● Given records:
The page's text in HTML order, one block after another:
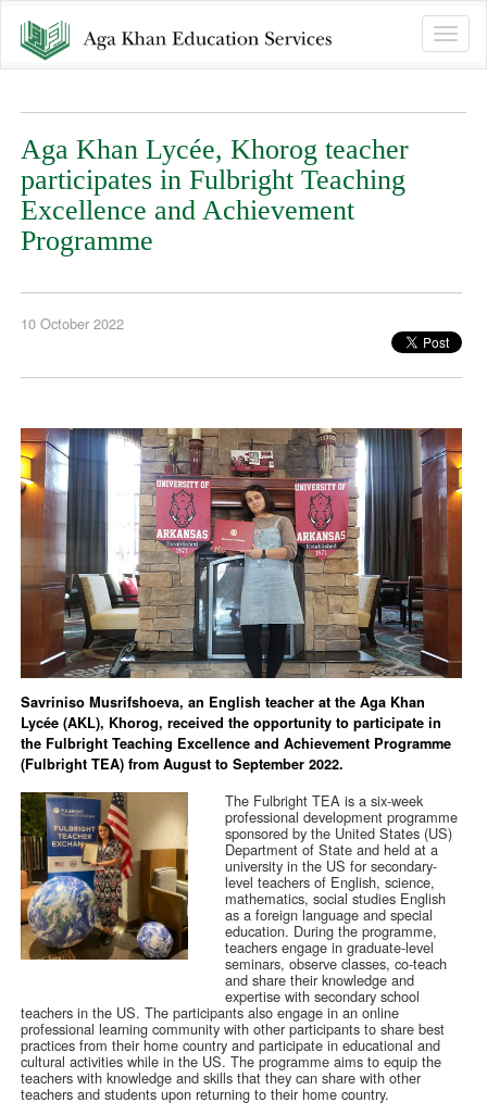
Toggle
Aga Khan Lycée, Khorog teacher
participates in Fulbright Teaching
Excellence and Achievement
Programme
10 October 2022
Savriniso Musrifshoeva, an English teacher at the Aga Khan
Lycée (AKL), Khorog, received the opportunity to participate in
the Fulbright Teaching Excellence and Achievement Programme
(Fulbright TEA) from August to September 2022.
The Fulbright TEA is a six-week
professional development programme
sponsored by the United States (US)
Department of State and held at a
university in the US for secondary-
level teachers of English, science,
mathematics, social studies English
as a foreign language and special
education. During the programme,
teachers engage in graduate-level
seminars, observe classes, co-teach
and share their knowledge and
expertise with secondary school
teachers in the US. The participants also engage in an online
professional learning community with other participants to share best
practices from their home country and participate in educational and
cultural activities while in the US. The programme aims to equip the
teachers with knowledge and skills that they can share with other
teachers and students upon returning to their home country.
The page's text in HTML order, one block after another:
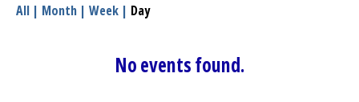
All | Month | Week | Day
No events found.
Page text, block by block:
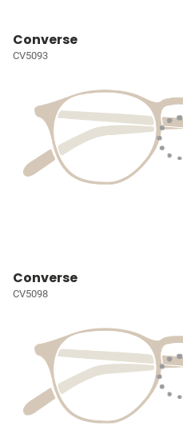
Converse
CV5093
Converse
CV5098
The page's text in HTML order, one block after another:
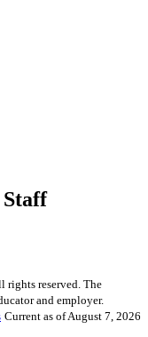
rights reserved. The
and employer.
Current as of August 7, 2026
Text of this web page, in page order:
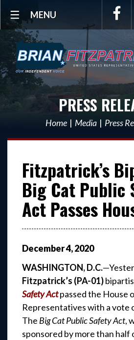
MENU
PRESS
Home Media Press
Fitzpatrick’s
Big Cat Public
Act Passes
December4,2020
WASHINGTON, D.C.
Fitzpatrick’s (PA-01)
Safety Actpassed the House
Representatives with a vote
The Big Cat Public Safety Act,
sponsored by more than half
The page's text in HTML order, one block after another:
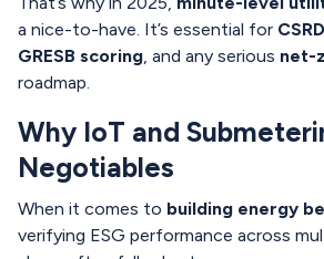
a nice-to-have. It’s essential for
GRESB scoring, and any serious net-
roadmap.
Why IoT and
Negotiables
When it comes to building energy
verifying ESG performance across
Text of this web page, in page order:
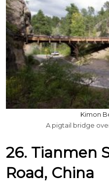
Kimon
A pigtail bridge
26. Tianmen
Road, China
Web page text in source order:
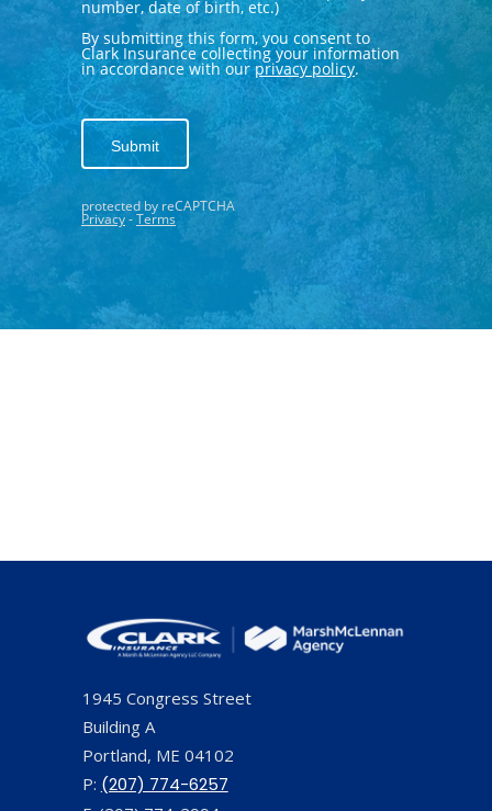
1945 Congress Street
Building A
Portland, ME 04102
P: (207) 774-6257
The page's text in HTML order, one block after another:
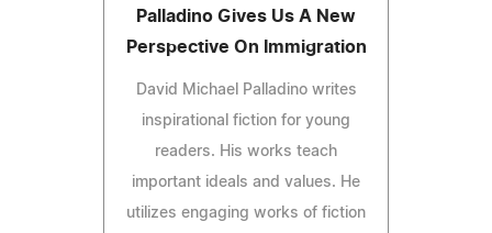
Palladino Gives Us A New
Perspective On Immigration
David Michael Palladino writes
inspirational fiction for young
readers. His works teach
important ideals and values. He
utilizes engaging works of fiction
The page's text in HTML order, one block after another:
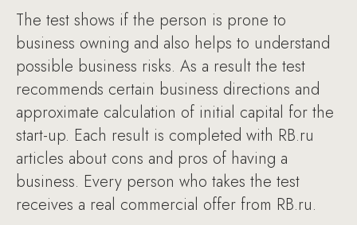
The test shows if the person is prone to
business owning and also helps to understand
possible business risks. As a result the test
recommends certain business directions and
approximate calculation of initial capital for the
start-up. Each result is completed with RB.ru
articles about cons and pros of having a
business. Every person who takes the test
receives a real commercial offer from RB.ru.

● Assigned task: Output a verbatim copy of the entries and skip the pictures.

● Task output:
The page's text in HTML order, one block after another:
Toggle
Aga Khan Lycée, Khorog teacher
participates in Fulbright Teaching
Excellence and Achievement
Programme
10 October 2022
Savriniso Musrifshoeva, an English teacher at the Aga Khan
Lycée (AKL), Khorog, received the opportunity to participate in
the Fulbright Teaching Excellence and Achievement Programme
(Fulbright TEA) from August to September 2022.
The Fulbright TEA is a six-week
professional development programme
sponsored by the United States (US)
Department of State and held at a
university in the US for secondary-
level teachers of English, science,
mathematics, social studies English
as a foreign language and special
education. During the programme,
teachers engage in graduate-level
seminars, observe classes, co-teach
and share their knowledge and
expertise with secondary school
teachers in the US. The participants also engage in an online
professional learning community with other participants to share best
practices from their home country and participate in educational and
cultural activities while in the US. The programme aims to equip the
teachers with knowledge and skills that they can share with other
teachers and students upon returning to their home country.
The page's text in HTML order, one block after another:
All | Month | Week | Day
No events found.
Page text, block by block:
Converse
CV5093
Converse
CV5098
The page's text in HTML order, one block after another:
rights reserved. The
and employer.
Current as of August 7, 2026
Text of this web page, in page order:
MENU
PRESS
Home Media Press
Fitzpatrick’s
Big Cat Public
Act Passes
December4,2020
WASHINGTON, D.C.
Fitzpatrick’s (PA-01)
Safety Actpassed the House
Representatives with a vote
The Big Cat Public Safety Act,
sponsored by more than half
The page's text in HTML order, one block after another:
a nice-to-have. It’s essential for
GRESB scoring, and any serious net-
roadmap.
Why IoT and
Negotiables
When it comes to building energy
verifying ESG performance across
Text of this web page, in page order:
Kimon
A pigtail bridge
26. Tianmen
Road, China
Web page text in source order:
1945 Congress Street
Building A
Portland, ME 04102
P: (207) 774-6257
The page's text in HTML order, one block after another:
Palladino Gives Us A New
Perspective On Immigration
David Michael Palladino writes
inspirational fiction for young
readers. His works teach
important ideals and values. He
utilizes engaging works of fiction
The page's text in HTML order, one block after another:
The test shows if the person is prone to
business owning and also helps to understand
possible business risks. As a result the test
recommends certain business directions and
approximate calculation of initial capital for the
start-up. Each result is completed with RB.ru
articles about cons and pros of having a
business. Every person who takes the test
receives a real commercial offer from RB.ru.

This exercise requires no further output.